Thursday, January 05, 2006

Third Iranian Empire: Parthian Empire (248 BCE – 224 CE)

Parthia was led by the Arsacid dynasty, who reunited and ruled over the Iranian plateau, after defeating the Greek Seleucid Empire, beginning in the late 3rd century BCE, and intermittently controlled Mesopotamia between ca 150 BCE and 224 CE. These were the third native dynasty of ancient Iran (Persia) and lasted five centuries.

Parthia was the arch-enemy of the Roman Empire in the east, limiting Rome's expansion beyond Cappadocia (central Anatolia). By using a heavily-armed and armoured cataphract cavalry, and lightly armed but highly-mobile mounted archers, the Parthians "held their own against Rome for almost 300 years". Rome's acclaimed general Mark Antony led a disastrous campaign against the Parthians in 36BCE in which he lost 32,000 men. By the time of Roman emperor Augustus, Rome and Parthia were settling some of their differences through diplomacy. By this time, Parthia had acquired an assortment of golden eagles, the cherished standards of Rome's legions, captured from Mark Antony, and Crassus, who suffered "a disastrous defeat" at Carrhae in 53BCE.

Parthian remains display classically Greek influences in some instances and retain their oriental mode in others, a clear expression of "the cultural diversity that characterized Parthian art and life". The Parthians were innovators of many architecture designs such as that of Ctesiphon, which later on "influenced European Romanesque architecture".

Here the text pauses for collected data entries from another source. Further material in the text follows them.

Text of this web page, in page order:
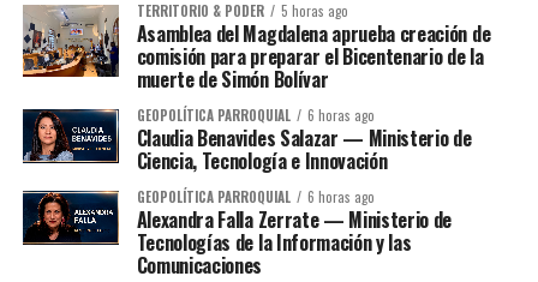
TERRITORIO & PODER 5 horas ago
Asamblea del Magdalena aprueba creación de
comisión para preparar el Bicentenario de la
muerte de Simón Bolívar
GEOPOLÍTICA PARROQUIAL 6 horas ago
Claudia Benavides Salazar — Ministerio de
Ciencia, Tecnología e Innovación
GEOPOLÍTICA PARROQUIAL 6 horas ago
Alexandra Falla Zerrate — Ministerio de
Tecnologías de la Información y las
Comunicaciones
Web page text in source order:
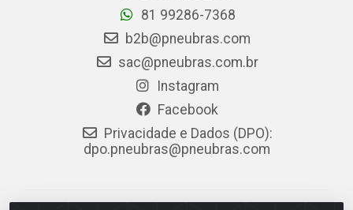
81 99286-7368
b2b@pneubras.com
sac@pneubras.com.br
Instagram
Facebook
Privacidade e Dados (DPO):
dpo.pneubras@pneubras.com
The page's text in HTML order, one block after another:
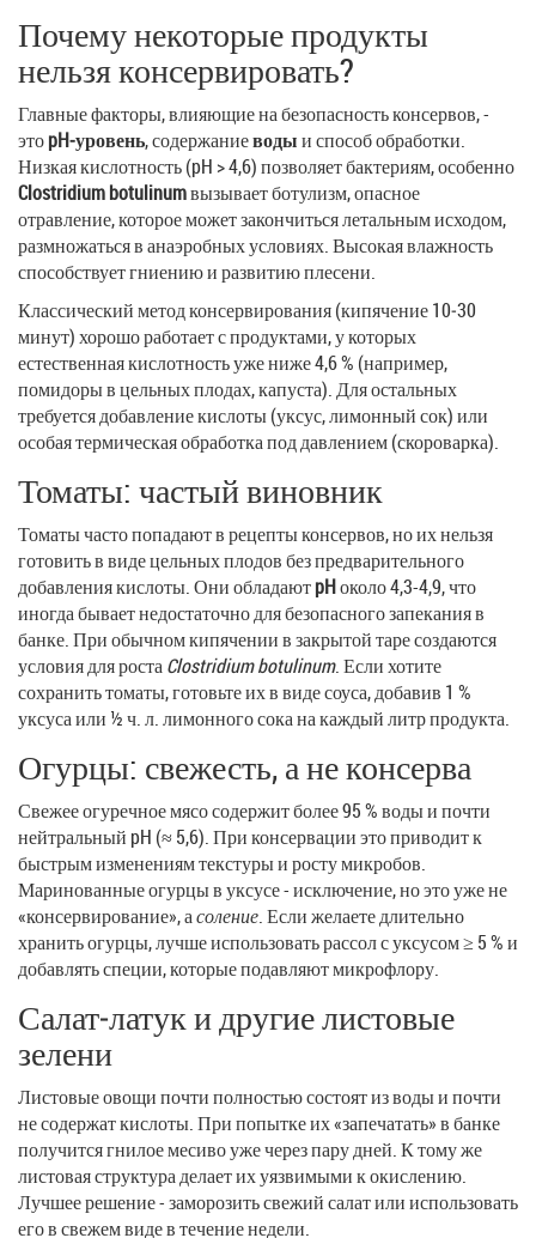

Early history and the Median and Achaemenian Empires (3200 BCE – 330 BCE)

Dozens of pre-historic sites across the Iranian plateau point to the existence of ancient cultures and urban settlements, centuries before the earliest civilizations arose in nearby Mesopotamia.

The written history of Persia (Iran) begins around 3200 BCE with the Proto-Iranian civilization, followed by the Elamites. The arrival of the Aryans (Indo-Iranians) in the third and second millennium BCE and the establishing of the Median dynasty (728–550 BCE) culminated in the first Iranian Empire. The Medes are credited with the foundation of Iran as a nation and empire, the largest of its day, until Cyrus the Great established a unified empire of the Medes and Persians leading to the Achaemenian Empire (648–330 BCE), founded by Cyrus the Great.

After Cyrus's death, his son Cambyses continued his father's work of conquest, making significant gains in Egypt. A power struggle followed Cambyses' death and, despite his tenuous connection to the royal line, Darius was declared king (ruled 522-486 BCE). He was to be arguably the greatest of the ancient Persian rulers.

While Darius's first capital was at Susa, he also initiated the construction of Persepolis. He then built a canal between the Nile and the Red Sea, a forerunner of the modern Suez Canal. It is during his reign that mention is first made of the Royal Road (shown on map), a great highway stretching all the way from Susa to Sardis with posting stations at regular intervals.

Under Cyrus the Great and Darius the Great, the Persian Empire eventually became the largest and most powerful empire in human history up until that point, ruling over most of the known world. Their greatest achievement was the empire itself. The Persian Empire represented the world's first global superpower, and was based on a model of tolerance and respect for other cultures and religions.

The borders of the Persian empire stretched from the Indus and Oxus Rivers in the East to the Mediterranean Sea in the West, extending through Anatolia (modern day Turkey) and Egypt. But in 499 BCE, one of the cities along the cost of Anatolia, Miletus, ruled by a Greek tyrant named Aristagoras, staged a revolt and turned to the Athenians for aid. Until then the Persians had no plan or desire to go into Europe. Subsequently, an Athenian assault on a major Persian province culminated in the sacking and burning of the city of Sardis. It is this event that escalated into what is known as the Greco-Persian Wars, which included encounters such as the Battle of Thermopylae. In 494 BCE the Persians defeated the Greeks at the battle of Lade, and the coast of Anatolia was once again peaceful.

Alexander of Macedon known as "Arda Wiraz Namag", "the accursed Alexander" in the Zoroastrian Middle Persian work, brought an end to the Achaemenid empire, and conquered Persia in 333 BCE burning and looting many cities until his death in the Persian capital of Babylon, only to be followed by two more vast and unified Iranian empires that further shaped the pre-Islamic identity of Iran and Central Asia: the Parthian (250 BCE-226 CE) and Sassanian (226-650 CE) dynasties.